Wie wir uns kennenlernten, weiß ich nicht mehr genau. Es war vor über 40 Jahren, als wir beide in der Filmklubbewegung der DDR aktiv waren. Schenk erwies sich anfangs im heimatlichen Suhl als Filmverrückter, schrieb als Jugendlicher schon eifrig Leserbriefe und bald auch Kritiken im Freien Wort. Während seines Journalistikstudiums in Leipzig wurde das Filmkunsttheater Casino mit seinem außergewöhnlichen Filmprogramm sein zweites Zuhause, wo er bald den Jugendfilmklub leitete. Mit 23 kam er 1979 als Redakteur zu Film und Fernsehen, einem Mittelding zwischen Publikums- und Fachzeitschrift. Hier lieferte ich meine ersten Kritiken ab. Wenige Jahre später wechselte Schenk in die Redaktion der Weltbühne. Unter seinem Pseudonym Marin Mund war er jahrelang in fast jedem Heft vertreten, schrieb zwar über viele Filmthemen, ließ aber auch seiner speziellen Liebe zum ungarischen Film freien Lauf. Er grub in der Weltbühnen-Historie, reflektierte über Béla Balázs, den Theoretiker der zwanziger Jahre, und die Wiederauflage eines seiner Bücher: „Warum eigentlich sind unsere Kritiken oft so fehlproportioniert? Warum reden wir meist umfänglich über Inhalte und so selten gründlicher über diejenigen, die sie uns am unmittelbarsten vermitteln, die Schauspieler?“ Er versuchte es besser zu machen. In seiner Besprechung von Peter Schamonis „Frühlingssinfonie“ (1983) schrieb er Rolf Hoppe als altem Wieck eine Eloge: „Hoppe, außerordentlich subtil, bringt Hintergründiges ein, deutet Unterbewußtes in der Beziehung zu Clara an – eine pralle Studie, stimmig in jeder Regung der Figur.“
Als ich in der Zeitschrift Unterhaltungskunst eine ironische Rezension der Memoiren von Dagmar Koller veröffentlichte, fragte er: „Warum schreiben Sie so lustige Sachen nicht bei uns?“ Fortan lieferte ich der Weltbühne Glossen und kleine Kritiken. Es waren die achtziger Jahre der Stagnation – nicht nur in der Weltbühne. Doch Ralf Schenk gelang es, gelegentlich wider den Stachel zu löcken, er erlaubte sich geschützt durch das Pseudonym kleine Frechheiten, griff beispielsweise die Einkaufspolitik des DEFA-Außenhandels an. Mich ließ er erstmals in der Weltbühne die Besprechung einer Comic-Ausstellung schreiben, die damals im Französischen Kulturzentrum lief und die ich genau genommen gar nicht besuchen durfte. Im Herbst 1989 war er mein Redakteur, als ich in der Weltbühne erstmals seit den sechziger Jahren über Robert Havemann schreiben konnte.

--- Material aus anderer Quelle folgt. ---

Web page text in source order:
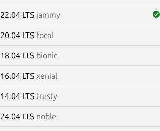
22.04 LTS jammy
20.04 LTS focal
18.04 LTS bionic
16.04 LTS xenial
14.04 LTS trusty
24.04 LTS noble

In den beruflich unsicheren frühen Neunzigern verdingte er sich als Redakteur bei der Wochenpost, wo ich ihn mit Starporträts (unter anderem der „Lindenstraßen“-Schauspieler) versorgte, und schrieb auch für Das Magazin.
Von den vielen Büchern, die Schenk als Herausgeber und Mitautor verantwortete, war ich 2019 auch in einem seiner letzten mit kleinen Porträts vertreten: „Sie“ über Regisseurinnen der DEFA. Er hatte noch viele Pläne. Buchmanuskripte über die DEFA-Regisseure Slatan Dudow und Rainer Simon harrten ihrer Vollendung, als er am 17. August mit nur 66 Jahren gehen musste. Dr. h.c. Ralf Schenk hat viel für die Aufarbeitung der DEFA-Geschichte getan und in der Wüste wiederkehrender Geschichtsvergessenheit wohltuende Inseln geschaffen.